A March Madness Analysis

by Navneeth Babra, Rohan Bharadwaj, Maxwell Newman

Introduction

The NCAA is the National Collegiate Athletic Association and is in charge of a majority of college sports. In college basketball, the NCAA divion 1 tournament (also known as march madness) is a single elimination tournament featuring 68 college teams in a bracket style tourney. Teams compete in 7 rounds for the national championship. Considering the amount of attention college basketball gets every year, there are people that get invested in predicting brackets for the tournament, and also bet on their bracket to be the final bracket. Read here to see information about odds of a perfect bracket: https://www.ncaa.com/webview/news%3Abasketball-men%3Abracketiq%3A2020-01-15%3Aperfect-ncaa-bracket-absurd-odds-march-madness-dream.

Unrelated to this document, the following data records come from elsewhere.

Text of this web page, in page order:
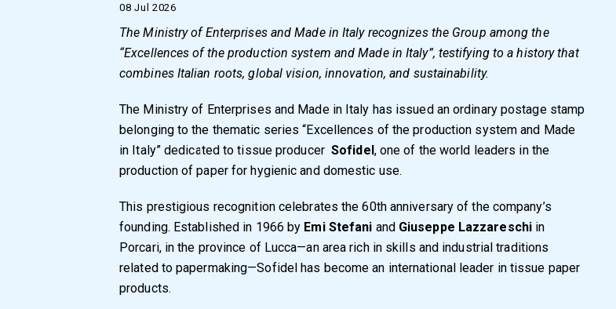
08 Jul 2026
The Ministry of Enterprises and Made in Italy recognizes the Group among the
“Excellences of the production system and Made in Italy”, testifying to a history that
combines Italian roots, global vision, innovation, and sustainability.
The Ministry of Enterprises and Made in Italy has issued an ordinary postage stamp
belonging to the thematic series “Excellences of the production system and Made
in Italy” dedicated to tissue producer Sofidel , one of the world leaders in the
production of paper for hygienic and domestic use.
This prestigious recognition celebrates the 60th anniversary of the company’s
founding. Established in 1966 by Emi Stefani and Giuseppe Lazzareschiin
Porcari, in the province of Lucca—an area rich in skills and industrial traditions
related to papermaking—Sofidel has become an international leader in tissue paper
products.
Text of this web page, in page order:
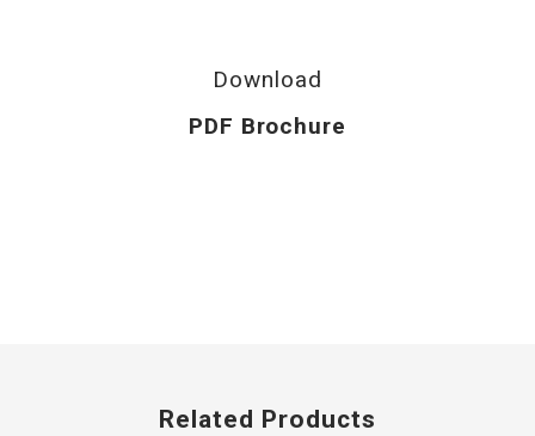
Download
PDF Brochure
Related Products
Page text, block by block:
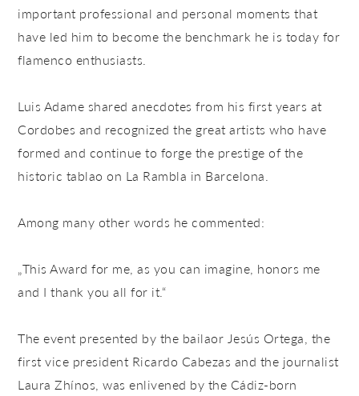
important professional and personal moments that
have led him to become the benchmark he is today for
flamenco enthusiasts.
Luis Adame shared anecdotes from his first years at
Cordobes and recognized the great artists who have
formed and continue to forge the prestige of the
historic tablao on La Rambla in Barcelona.
Among many other words he commented:
„This Award for me, as you can imagine, honors me
and I thank you all for it.“
The event presented by the bailaor Jesús Ortega, the
first vice president Ricardo Cabezas and the journalist
Laura Zhínos, was enlivened by the Cádiz-born
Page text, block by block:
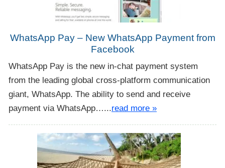
WhatsApp Pay – New WhatsApp Payment from
Facebook
WhatsApp Pay is the new in-chat payment system
from the leading global cross-platform communication
giant, WhatsApp. The ability to send and receive
payment via WhatsApp…...read more »
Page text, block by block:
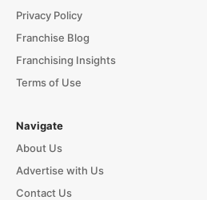
Privacy Policy
Franchise Blog
Franchising Insights
Terms of Use
Navigate
About Us
Advertise with Us
Contact Us
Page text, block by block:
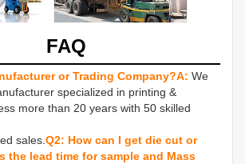
FAQ
or Trading Company?A: We
specialized in printing &
more than 20 years with 50 skilled
sales. Q2: How can I get die cut or
the lead time for sample and Mass
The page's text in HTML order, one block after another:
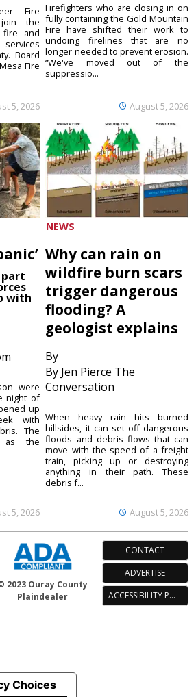
5, 2026
Fire
the
fire and
Board
Fire
August 5, 2026
Firefighters who are closing in on
fully containing the Gold Mountain
Fire have shifted their work to
undoing firelines that are no
longer needed to prevent erosion.
“We've moved out of the
suppressio...
part
with
5, 2026
were
night of
up
with
The
as the
NEWS
Why can rain on
wildfire burn scars
trigger dangerous
flooding? A
geologist explains
By
By Jen Pierce The
Conversation
August 5, 2026
When heavy rain hits burned
hillsides, it can set off dangerous
floods and debris flows that can
move with the speed of a freight
train, picking up or destroying
anything in their path. These
debris f...
2023 Ouray County
Plaindealer
CONTACT
ADVERTISE
ACCESSIBILITY POLICY
Choices
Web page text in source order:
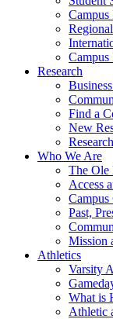
Campus
Campus
Research
Find a
New
Who We Are
The Ole
Access
Campus
Past,
Mission
Athletics
Varsity
What is
Athletic
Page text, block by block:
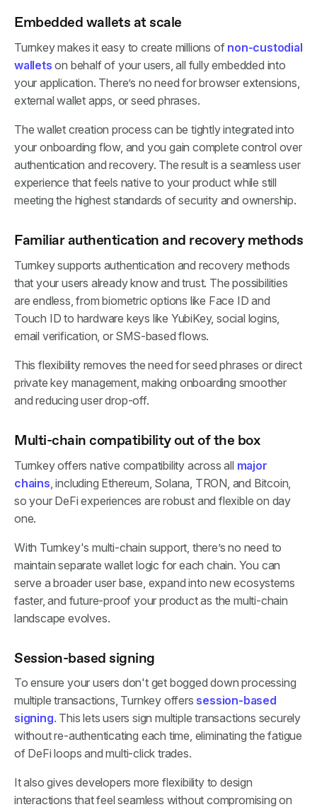
Embedded wallets at scale
Turnkey makes it easy to create millions of non-custodial
wallets on behalf of your users, all fully embedded into
your application. There’s no need for browser extensions,
external wallet apps, or seed phrases.
The wallet creation process can be tightly integrated into
your onboarding flow, and you gain complete control over
authentication and recovery. The result is a seamless user
experience that feels native to your product while still
meeting the highest standards of security and ownership.
Familiar authentication and recovery methods
Turnkey supports authentication and recovery methods
that your users already know and trust. The possibilities
are endless, from biometric options like Face ID and
Touch ID to hardware keys like YubiKey, social logins,
email verification, or SMS-based flows.
This flexibility removes the need for seed phrases or direct
private key management, making onboarding smoother
and reducing user drop-off.
Multi-chain compatibility out of the box
Turnkey offers native compatibility across all major
chains , including Ethereum, Solana, TRON, and Bitcoin,
so your DeFi experiences are robust and flexible on day
one.
With Turnkey's multi-chain support, there’s no need to
maintain separate wallet logic for each chain. You can
serve a broader user base, expand into new ecosystems
faster, and future-proof your product as the multi-chain
landscape evolves.
Session-based signing
To ensure your users don't get bogged down processing
multiple transactions, Turnkey offers session-based
signing. This lets users sign multiple transactions securely
without re-authenticating each time, eliminating the fatigue
of DeFi loops and multi-click trades.
It also gives developers more flexibility to design
interactions that feel seamless without compromising on
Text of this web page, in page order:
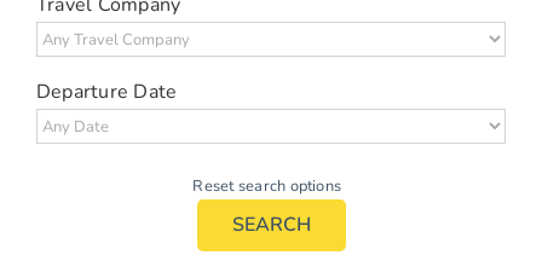
Travel Info
Departure Date
Reset search options
SEARCH
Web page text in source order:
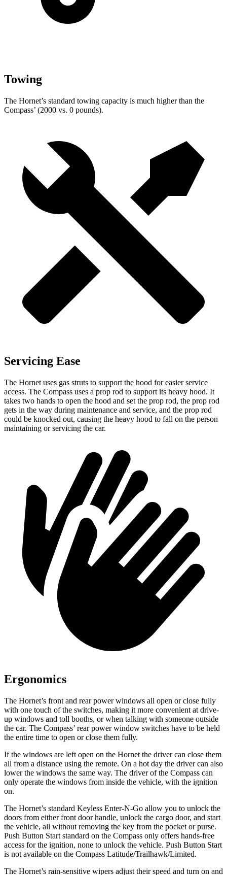
Towing
The Hornet’s standard towing capacity is much higher than the
Compass’ (2000 vs. 0 pounds).
Servicing Ease
The Hornet uses gas struts to support the hood for easier service
access. The Compass uses a prop rod to support its heavy hood. It
takes two hands to open the hood and set the prop rod, the prop rod
gets in the way during maintenance and service, and the prop rod
could be knocked out, causing the heavy hood to fall on the person
maintaining or servicing the car.
Ergonomics
The Hornet’s front and rear power windows all open or close fully
with one touch of the switches, making it more convenient at drive-
up windows and toll booths, or when talking with someone outside
the car. The Compass’ rear power window switches have to be held
the entire time to open or close them fully.
If the windows are left open on the Hornet the driver can close them
all from a distance using the remote. On a hot day the driver can also
lower the windows the same way. The driver of the Compass can
only operate the windows from inside the vehicle, with the ignition
on.
The Hornet’s standard Keyless Enter-N-Go allow you to unlock the
doors from either front door handle, unlock the cargo door, and start
the vehicle, all without removing the key from the pocket or purse.
Push Button Start standard on the Compass only offers hands-free
access for the ignition, none to unlock the vehicle. Push Button Start
is not available on the Compass Latitude/Trailhawk/Limited.
The Hornet’s rain-sensitive wipers adjust their speed and turn on and
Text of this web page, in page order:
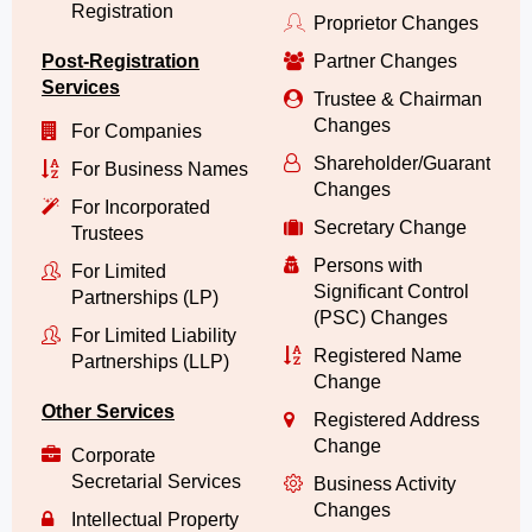
Registration
Post-Registration
Services
For Companies
For Business Names
For Incorporated
Trustees
For Limited
Partnerships (LP)
For Limited Liability
Partnerships (LLP)
Other Services
Corporate
Secretarial Services
Intellectual Property
Proprietor Changes
Partner Changes
Trustee & Chairman
Changes
Shareholder/Guarantor/
Changes
Secretary Change
Persons with
Significant Control
(PSC) Changes
Registered Name
Change
Registered Address
Change
Business Activity
Changes
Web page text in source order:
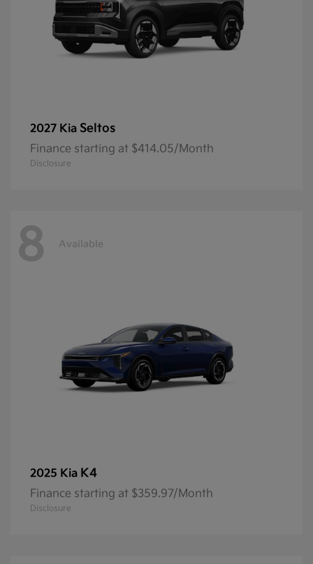
2027 Kia Seltos
Finance starting at $414.05/Month
Disclosure
8 Available
2025 Kia K4
Finance starting at $359.97/Month
Disclosure
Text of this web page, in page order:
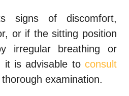
signs of discomfort,
or if the sitting position
irregular breathing or
it is advisable to consult
examination.
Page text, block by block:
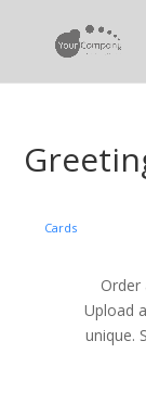
Cards
Upload
unique.
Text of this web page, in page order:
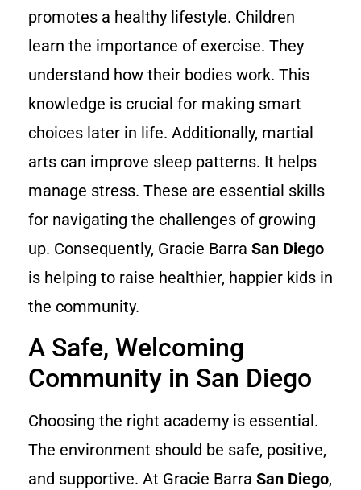
promotes a healthy lifestyle. Children
learn the importance of exercise. They
understand how their bodies work. This
knowledge is crucial for making smart
choices later in life. Additionally, martial
arts can improve sleep patterns. It helps
manage stress. These are essential skills
for navigating the challenges of growing
up. Consequently, Gracie Barra San Diego
is helping to raise healthier, happier kids in
the community.
A Safe, Welcoming
Community in San Diego
Choosing the right academy is essential.
The environment should be safe, positive,
and supportive. At Gracie Barra San Diego,
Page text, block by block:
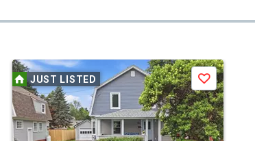
JUST LISTED Save
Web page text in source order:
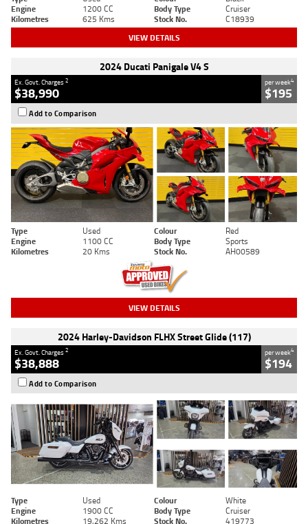
Engine
1200 CC Body Type
Cruiser
Kilometres
625 Kms Stock No. C18939
VIEW DETAILS
2024 Ducati Panigale V4 S
Ex. Govt. Charges2
$38,990
per week4
$195
Add to Comparison
Type Used Colour
Red
Engine
1100 CC Body Type
Sports
Kilometres
20 Kms Stock No. AH00589
VIEW DETAILS
2024 Harley-Davidson FLHX Street Glide (117)
Ex. Govt. Charges2
$38,888
per week4
$194
Add to Comparison
Type Used Colour
White
Engine
1900 CC Body Type
Cruiser
Kilometres
19,262 Kms Stock No. 419773
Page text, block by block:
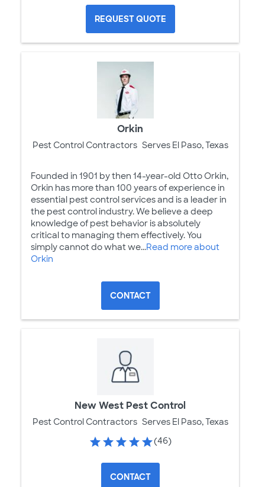
REQUEST QUOTE
Orkin
Pest Control Contractors Serves El Paso, Texas
Founded in 1901 by then 14-year-old Otto Orkin,
Orkin has more than 100 years of experience in
essential pest control services and is a leader in
the pest control industry. We believe a deep
knowledge of pest behavior is absolutely
critical to managing them effectively. You
simply cannot do what we...Read more about
Orkin
CONTACT
New West Pest Control
Pest Control Contractors Serves El Paso, Texas
(46)
CONTACT
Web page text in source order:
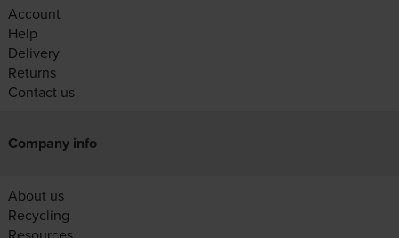
Account
Help
Delivery
Returns
Contact us
Company info
About us
Recycling
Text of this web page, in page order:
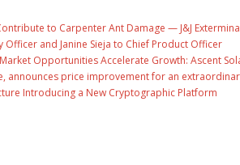
to Carpenter Ant Damage — J&J
Officer and Janine Sieja to Chief Product Officer
Opportunities Accelerate Growth: Ascent
announces price improvement for an
Introducing a New Cryptographic Platform
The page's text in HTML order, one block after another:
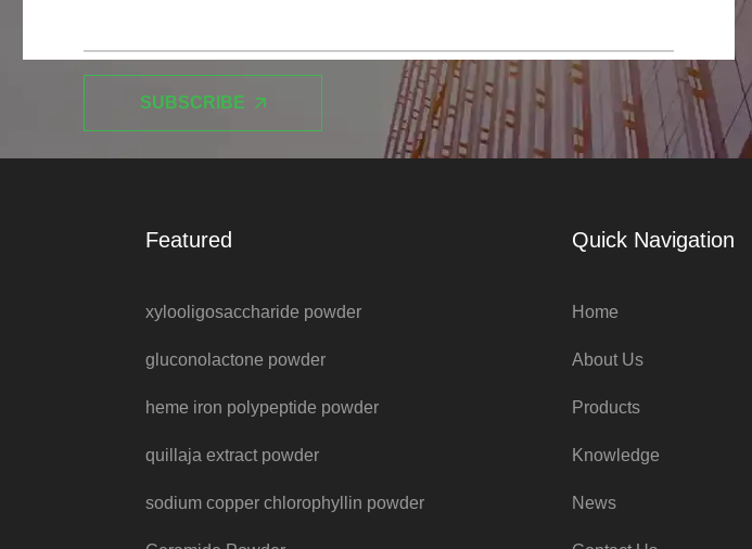
SUBSCRIBE
Featured
xylooligosaccharide powder
gluconolactone powder
heme iron polypeptide powder
quillaja extract powder
sodium copper chlorophyllin powder
Quick Navigation
Home
About Us
Products
Knowledge
News
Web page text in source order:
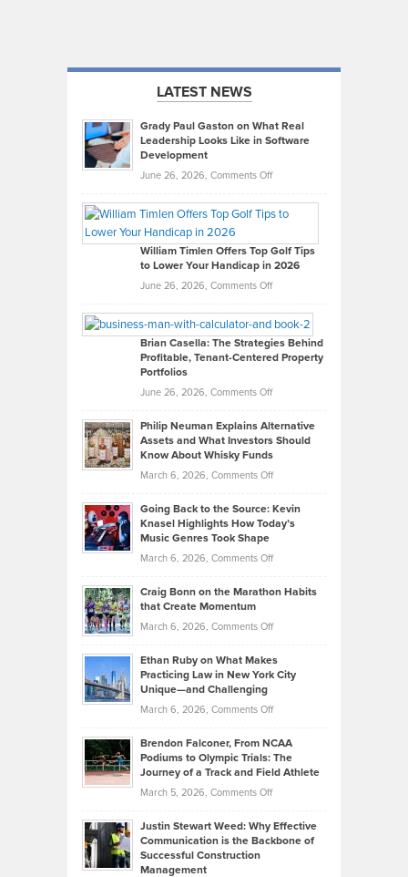
LATEST NEWS
Grady Paul Gaston on What Real
Leadership Looks Like in Software
Development
June 26, 2026, Comments Offon
Paul
on
What
Real
Looks
Like
in
Development
William Timlen Offers Top Golf Tips
to Lower Your Handicap in 2026
June 26, 2026, Comments Offon
Timlen
Offers
Top
Tips
Lower
2026
Brian Casella: The Strategies Behind
Profitable, Tenant-Centered Property
Portfolios
June 26, 2026, Comments Offon
Casella:
The
Behind
Tenant-
Property
Philip Neuman Explains Alternative
Assets and What Investors Should
Know About Whisky Funds
March 6, 2026, Comments Offon
Neuman
Explains
Assets
Know
About
Funds
Going Back to the Source: Kevin
Knasel Highlights How Today’s
Music Genres Took Shape
March 6, 2026, Comments Offon
Back
the
Kevin
Knasel
Today’s
Music
Genres
Took
Craig Bonn on the Marathon Habits
that Create Momentum
March 6, 2026, Comments Offon
Bonn
on
Marathon
that
Create
Momentum
Ethan Ruby on What Makes
Practicing Law in New York City
Unique—and Challenging
March 6, 2026, Comments Offon
Ruby
on
Law
Brendon Falconer, From NCAA
Podiums to Olympic Trials: The
Journey of a Track and Field Athlete
March 5, 2026, Comments Offon
Falconer,
From
Justin Stewart Weed: Why Effective
Communication is the Backbone of
Successful Construction
Management
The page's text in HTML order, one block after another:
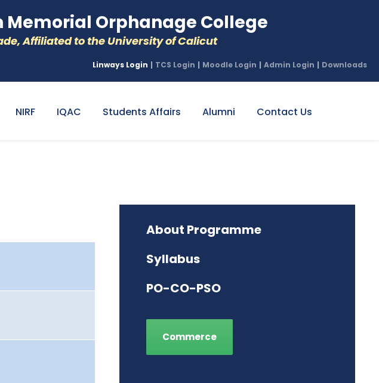
Orphanage College
Affiliated to the University of Calicut
Linways Login | TCS Login | Moodle Login | Admin Login | Downloads
NIRF IQAC Students Affairs Alumni Contact Us
About Programme
Syllabus
PO-CO-PSO
Commerce

Data science has changed how sports betting has functioned, with some algorithms being more accurate than experts. More information about how data science has influenced betting strategy: https://towardsdatascience.com/making-big-bucks-with-a-data-driven-sports-betting-strategy-6c21a6869171.

In this tutorial, our goal is to showcase correlations between winrate and bracket placement as well as in game statistics (3 pointers, turnovers, etc.) and winrate. Through this process, we are also trying to find which in game statistics influence winrate. These two correlations should provide us a better understanding of what influences a team's bracket placement and winrate, in turn determining the overall bracket.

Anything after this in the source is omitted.